Figure 25 show the ratio of the number of students to the number of teachers in the classroom. A good student to teacher ratio should be low because it indicates that there are less students for any one teacher to educate in a class and generally a better learning environment, better success and optimal teaching excellence. Teachers includes all educational staff such as special education teachers and any other educator. Note that distance learning (online learning/remote learning) is not included in these values. Looking at Student to Teacher Ratio for Area Schools we find that Fairfax County Adult High ranks the largest with a value of 4.5 student to teacher ratio. The next largest values are for: Olde Creek Elem (11.3), Little Run Elem (12.5), Kings Park Elem (13.4), and Frost Middle (13.7). The difference between the lowest value (Fairfax County Adult High) and the next lowest (Olde Creek Elem) is that the student to teacher ratio is approximately 2.5 times bigger.

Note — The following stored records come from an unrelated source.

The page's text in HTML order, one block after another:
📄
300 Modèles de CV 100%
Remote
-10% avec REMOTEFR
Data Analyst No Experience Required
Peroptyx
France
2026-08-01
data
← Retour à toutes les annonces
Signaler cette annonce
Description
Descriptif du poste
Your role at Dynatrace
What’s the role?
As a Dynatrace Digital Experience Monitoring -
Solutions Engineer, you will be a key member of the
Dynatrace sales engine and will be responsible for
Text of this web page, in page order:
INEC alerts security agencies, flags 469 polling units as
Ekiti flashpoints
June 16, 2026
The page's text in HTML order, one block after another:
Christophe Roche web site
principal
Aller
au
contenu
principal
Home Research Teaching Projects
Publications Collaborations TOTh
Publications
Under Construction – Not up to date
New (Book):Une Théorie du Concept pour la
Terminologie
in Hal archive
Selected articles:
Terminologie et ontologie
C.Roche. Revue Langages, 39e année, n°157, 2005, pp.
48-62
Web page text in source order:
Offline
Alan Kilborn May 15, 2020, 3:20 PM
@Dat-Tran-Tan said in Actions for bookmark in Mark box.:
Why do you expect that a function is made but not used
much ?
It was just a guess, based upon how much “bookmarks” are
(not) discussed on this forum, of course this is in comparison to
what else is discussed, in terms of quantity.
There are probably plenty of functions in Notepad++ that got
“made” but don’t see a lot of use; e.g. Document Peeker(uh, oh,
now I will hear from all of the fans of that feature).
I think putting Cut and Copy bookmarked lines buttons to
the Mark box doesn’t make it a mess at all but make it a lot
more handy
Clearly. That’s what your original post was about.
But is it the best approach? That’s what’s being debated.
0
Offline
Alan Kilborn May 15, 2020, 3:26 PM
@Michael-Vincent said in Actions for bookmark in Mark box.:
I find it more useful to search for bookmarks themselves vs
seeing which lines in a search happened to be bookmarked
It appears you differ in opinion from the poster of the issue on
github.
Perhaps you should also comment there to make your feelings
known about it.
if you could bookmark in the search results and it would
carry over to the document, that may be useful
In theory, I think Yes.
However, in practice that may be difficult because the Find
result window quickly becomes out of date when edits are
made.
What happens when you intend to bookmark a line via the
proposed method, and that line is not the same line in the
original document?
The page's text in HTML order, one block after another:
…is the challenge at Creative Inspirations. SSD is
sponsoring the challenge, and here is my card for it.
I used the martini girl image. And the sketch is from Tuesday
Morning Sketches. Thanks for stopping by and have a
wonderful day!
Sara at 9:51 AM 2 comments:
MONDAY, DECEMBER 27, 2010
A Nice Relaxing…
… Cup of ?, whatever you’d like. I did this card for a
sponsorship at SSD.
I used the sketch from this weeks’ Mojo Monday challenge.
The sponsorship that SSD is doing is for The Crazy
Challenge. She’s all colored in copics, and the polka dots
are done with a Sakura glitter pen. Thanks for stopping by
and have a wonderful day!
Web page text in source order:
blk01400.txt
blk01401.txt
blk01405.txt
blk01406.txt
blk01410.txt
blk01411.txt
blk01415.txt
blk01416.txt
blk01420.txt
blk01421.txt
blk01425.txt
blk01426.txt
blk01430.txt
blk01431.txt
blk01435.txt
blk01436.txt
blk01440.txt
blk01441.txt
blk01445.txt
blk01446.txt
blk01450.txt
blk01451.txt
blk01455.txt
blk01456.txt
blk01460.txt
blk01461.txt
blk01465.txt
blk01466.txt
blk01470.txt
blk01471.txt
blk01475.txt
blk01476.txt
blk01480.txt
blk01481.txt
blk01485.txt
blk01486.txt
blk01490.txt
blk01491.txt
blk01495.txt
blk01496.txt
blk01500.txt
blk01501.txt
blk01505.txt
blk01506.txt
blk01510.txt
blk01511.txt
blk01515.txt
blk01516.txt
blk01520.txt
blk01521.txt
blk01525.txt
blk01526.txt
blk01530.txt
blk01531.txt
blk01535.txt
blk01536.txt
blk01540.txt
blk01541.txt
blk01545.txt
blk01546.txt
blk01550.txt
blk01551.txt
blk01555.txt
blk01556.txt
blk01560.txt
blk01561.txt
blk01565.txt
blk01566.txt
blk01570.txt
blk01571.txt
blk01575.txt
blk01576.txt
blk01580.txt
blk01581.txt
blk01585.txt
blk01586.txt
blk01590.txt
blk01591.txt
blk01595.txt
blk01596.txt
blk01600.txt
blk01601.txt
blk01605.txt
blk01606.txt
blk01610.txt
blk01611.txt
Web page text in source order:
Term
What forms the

The next chart, Figure 26, shows the racial mix of students at each location in this district of the state of Virginia department of education.
Cities marked with an asterisk ("*") should resemble a city or town but do not have their own government (i.e. Mayor, City Council, etc.) These places should be recognizable by the local community but their boundaries have no legal status. Technically these include both Census Designated Places (CDP) and Census County Divisions (CCD) which are defined by the Census Bureau along with local authorities. (For more information, see:
Census Designated Place or "CDP")
and Census County Division "CCD".)
For comparison purposes, the US national average and the state average value are provided. Additionally, the "Combined Statistical Area" or CSA is shown that is closest to the city, county, or zip code shown. A CSA is a large grouping of adjacent metropolitan areas that identified by the Census Bureau based on social and economic ties. (See: Combined Statistical Area)
Data sources - Mouse over icon in upper right corner of each chart for information.